Photo by vackground.com on Unsplash
Photo by vackground.com on Unsplash

A support vector machine is a versatile machine-learning algorithm mainly used for linear and non-linear classification and can also be used for linear and non-linear regression.

It falls under the supervised learning category which needs both the feature matrix and the label vector for training the model.

The main objective of support vector machines is to find a hyperplane that separates data points into two or more groups (classes) in the best possible manner.
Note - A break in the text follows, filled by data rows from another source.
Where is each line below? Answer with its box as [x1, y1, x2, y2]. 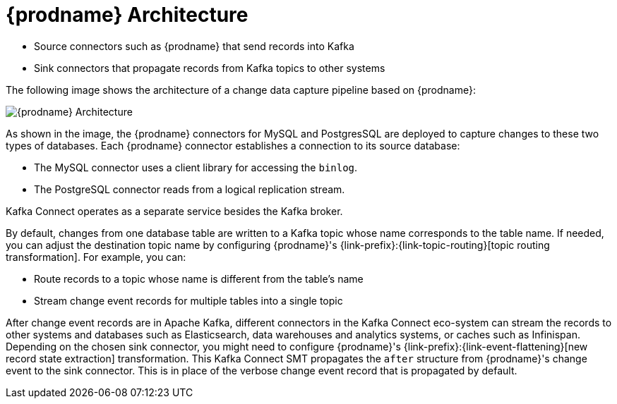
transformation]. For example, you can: [6, 250, 186, 263]
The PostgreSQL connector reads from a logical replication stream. [34, 183, 345, 195]
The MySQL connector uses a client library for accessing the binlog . [34, 161, 358, 173]
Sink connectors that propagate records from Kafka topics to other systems [34, 61, 385, 74]
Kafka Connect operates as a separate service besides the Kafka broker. [6, 204, 343, 217]
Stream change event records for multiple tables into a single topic [34, 294, 343, 307]
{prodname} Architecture [6, 3, 248, 27]
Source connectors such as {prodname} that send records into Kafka [34, 39, 354, 52]
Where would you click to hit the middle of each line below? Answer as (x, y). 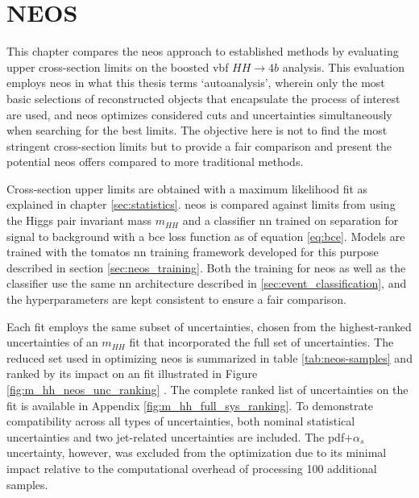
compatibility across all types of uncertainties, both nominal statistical (181, 421)
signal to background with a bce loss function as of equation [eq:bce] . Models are (206, 236)
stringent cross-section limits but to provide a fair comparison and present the (199, 145)
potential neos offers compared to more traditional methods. (155, 162)
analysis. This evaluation (343, 66)
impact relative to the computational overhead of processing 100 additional (192, 468)
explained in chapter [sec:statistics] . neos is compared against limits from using (201, 204)
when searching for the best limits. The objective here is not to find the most (197, 130)
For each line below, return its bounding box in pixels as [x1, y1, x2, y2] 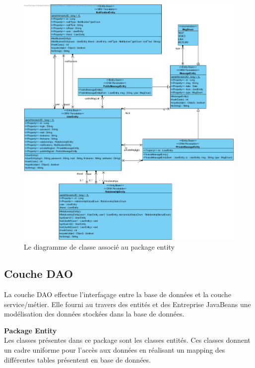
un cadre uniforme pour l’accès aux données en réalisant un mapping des [4, 344, 225, 355]
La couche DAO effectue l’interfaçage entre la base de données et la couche [4, 289, 231, 299]
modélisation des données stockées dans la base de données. [4, 309, 185, 319]
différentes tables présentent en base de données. [4, 354, 151, 365]
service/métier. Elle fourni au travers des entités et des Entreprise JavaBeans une [4, 299, 251, 309]
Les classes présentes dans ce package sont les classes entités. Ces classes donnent [4, 335, 251, 345]
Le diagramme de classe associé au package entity [24, 242, 175, 252]
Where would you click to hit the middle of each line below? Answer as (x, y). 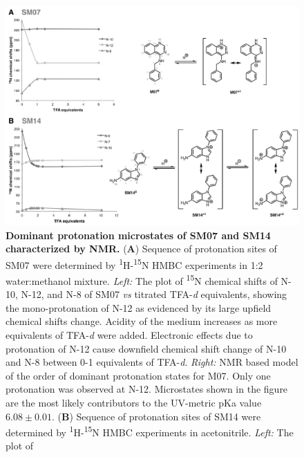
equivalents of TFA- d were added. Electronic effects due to (129, 335)
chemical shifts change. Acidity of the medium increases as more (142, 321)
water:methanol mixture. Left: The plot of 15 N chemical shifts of (142, 280)
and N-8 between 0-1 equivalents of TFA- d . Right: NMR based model (152, 362)
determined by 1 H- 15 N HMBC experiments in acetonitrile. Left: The (150, 431)
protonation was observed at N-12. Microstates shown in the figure (147, 389)
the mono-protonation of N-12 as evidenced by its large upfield (139, 307)
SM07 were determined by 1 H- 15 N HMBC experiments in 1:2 (134, 263)

Definition of a hyperplane in different dimensions

In Machine Learning, a hyperplane is a linear decision boundary whose dimension is one less than the dimension of data. If the data is plotted on an N-dimensional space, the hyperplane has N-1 dimensions.

Examples:

  • In a one-dimensional (1D) space (line), the hyperplane is a point (0D).
Hyperplane is a point in the 1D space (Image by author)
Hyperplane is a point in the 1D space (Image by author)
  • In a two-dimensional (2D) space, the hyperplane is a line (1D).
Hyperplane is a line in the 2D space (Image by author)
Hyperplane is a line in the 2D space (Image by author)
  • In a three-dimensional (3D) space, the hyperplane is a plane (2D).
Hyperplane is a plane in the 3D space (Image by author)
Hyperplane is a plane in the 3D space (Image by author)
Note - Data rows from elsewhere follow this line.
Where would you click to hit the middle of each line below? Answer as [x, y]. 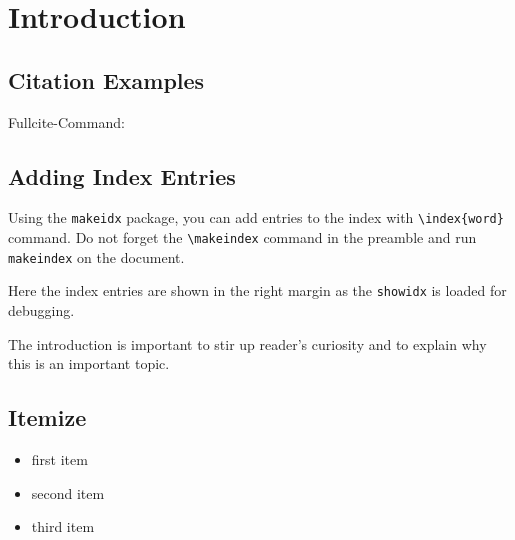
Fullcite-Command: [66, 121]
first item [59, 458]
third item [63, 526]
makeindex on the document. [96, 256]
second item [68, 492]
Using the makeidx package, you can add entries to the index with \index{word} [256, 217]
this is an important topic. [89, 363]
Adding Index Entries [122, 175]
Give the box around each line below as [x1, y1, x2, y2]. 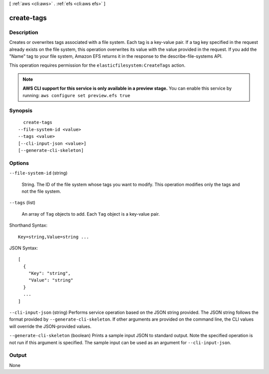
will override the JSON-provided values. [9, 323, 92, 329]
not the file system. [21, 188, 61, 194]
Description [9, 29, 38, 36]
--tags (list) [9, 200, 36, 206]
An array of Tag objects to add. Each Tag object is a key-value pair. [21, 211, 160, 217]
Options [9, 159, 29, 166]
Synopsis [9, 107, 32, 114]
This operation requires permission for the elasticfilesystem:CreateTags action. [9, 62, 186, 68]
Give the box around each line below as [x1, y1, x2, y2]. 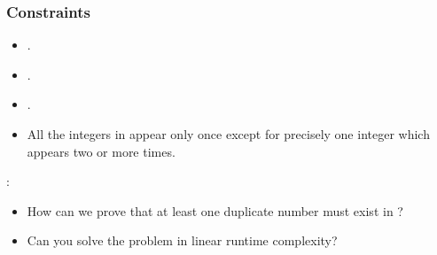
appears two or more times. [27, 142, 176, 160]
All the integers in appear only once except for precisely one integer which [27, 125, 430, 143]
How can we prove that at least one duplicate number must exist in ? [27, 201, 403, 220]
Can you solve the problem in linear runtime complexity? [27, 231, 338, 250]

Beyond 3D space (i.e. 4D, 5D, and so on), it is impossible to visualize the hyperplane, but it still exists and has N-1 dimensions!


The maximum separability or large margin concept

It is possible to draw different hyperplanes for a group of linearly separable data. Each line can separate data into distinct groups.

Two possible hyperplanes that can separate data (Image by author)
Two possible hyperplanes that can separate data (Image by author)

However, an SVM tries to find the hyperplane that has the margins (dotted lines) with the largest possible width (here, d1).

Hyperplanes with margins showed (Image by author)
Hyperplanes with margins showed (Image by author)

Therefore, the best hyperplane is the one that has the widest margins.

Each margin should touch the closest data point(s) of each class. The hyperplane lies in the middle of the two margins. The data points that lie on the two margins (dotted lines) are called support vectors (hence the name, support vector machines).

Once the best hyperplane is found, the algorithm uses it to predict the classes of future data.


The math behind finding the best possible hyperplane (optional)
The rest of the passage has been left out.